Parky stands up, face redder than ever. ‘She does indeed. I completely agree. We all need to lavish her with as much love and understanding as possible. Children at this age are love sponges. They soak it all up.’
‘That’s right, Mrs Baker,’ Mrs Worthington adds, rising to her feet, and crossing her arms. ‘We just wanted to let you know that we think it is very important that we all work together to lavish her with attention right now.’
91
Erica
Mouse is here. Taking me in his arms for the first time. I am clinging on to him and crying. He is stroking my back to comfort me. What have I done? Why am I here? Why can’t I just go home with Mouse?
92
Jonah
So pleased you have invited me for supper – like you used to in the old days. So busy with your own lives since you had the children, you haven’t invited me for a while. I have been really looking forward to it. I walk up the steps towards the front door of your modern town house, almost tripping over the pot of winter pansies you always place on the top step. I knock on your roaring lion brass doorknob. Very faux-Georgian. As you know, Faye, you get the real thing at my place.

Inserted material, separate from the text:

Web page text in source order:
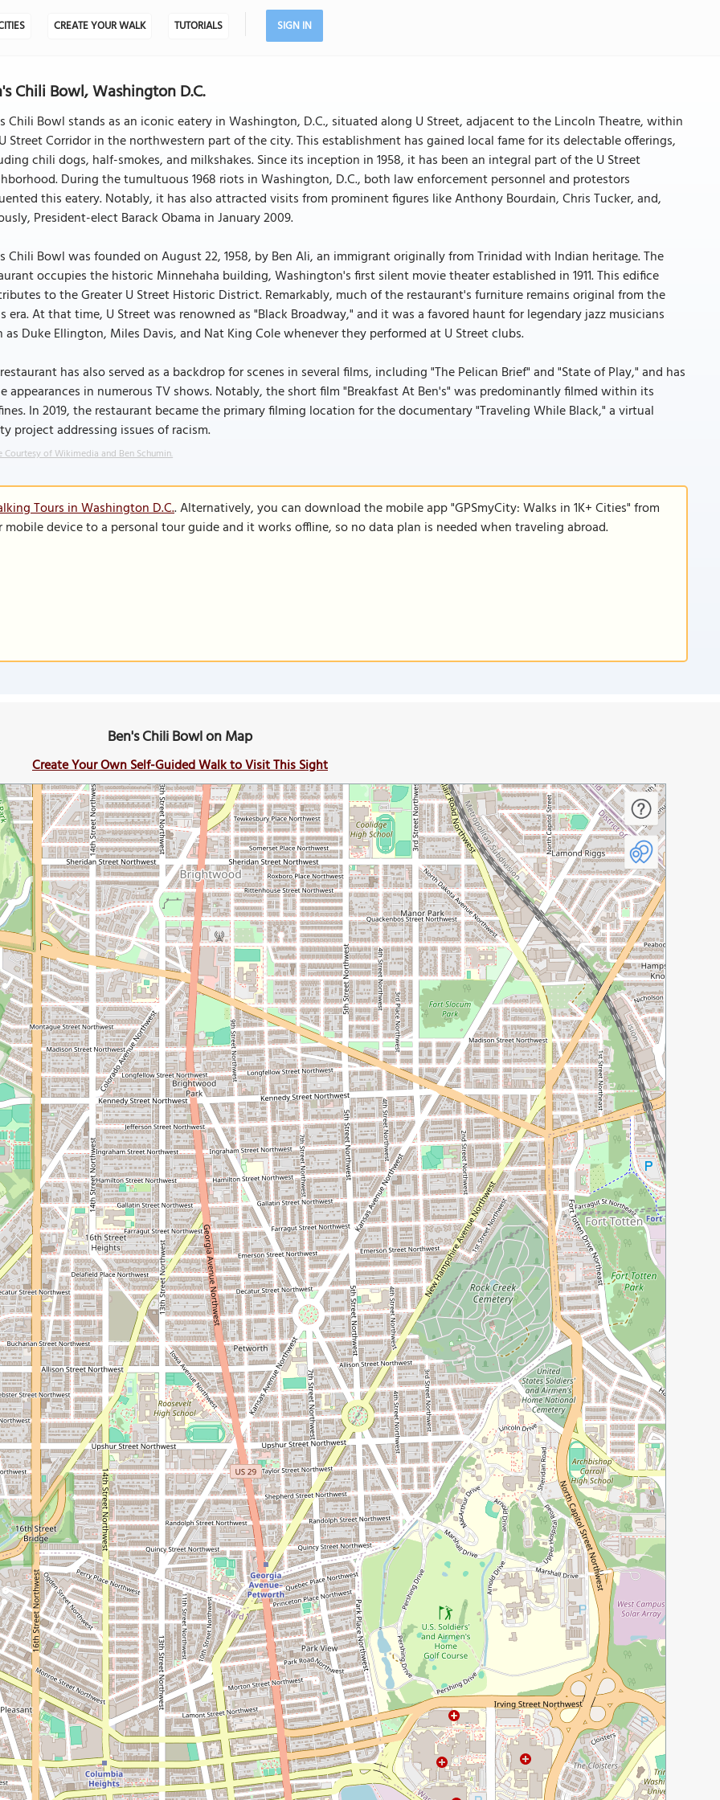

Phillip opens the door, wearing jeans and a Gant T-shirt. He hasn’t shaved. His face is murky and messy, no designer stubble.
‘Come in,’ he says with a grin.
Phillip. I look into his eyes. Nothing hard-edged or controversial about him. And I am back remembering a summer night drinking vodka on the banks of the Cam, the river so hot it felt oily, daring him to swim and race me from Magdalene Bridge to Queens. He wouldn’t rise to the challenge. He needs to rise to my challenge now, if he wants to keep you, Faye.
I step into your compact hallway. Do you remember the way you screamed, Faye? Soon you will be screaming for me in a different way.
And now you are here, pursing your lips and brushing them across my cheeks, gently in welcome, for Phillip is watching us. I step back to admire the lavender silk dress that clings to your body. Long black hair tumbling down your back.
‘Thank you, Jonah. Thank you so much.’
‘The least I could do,’ I reply. ‘What a trauma you have been through.’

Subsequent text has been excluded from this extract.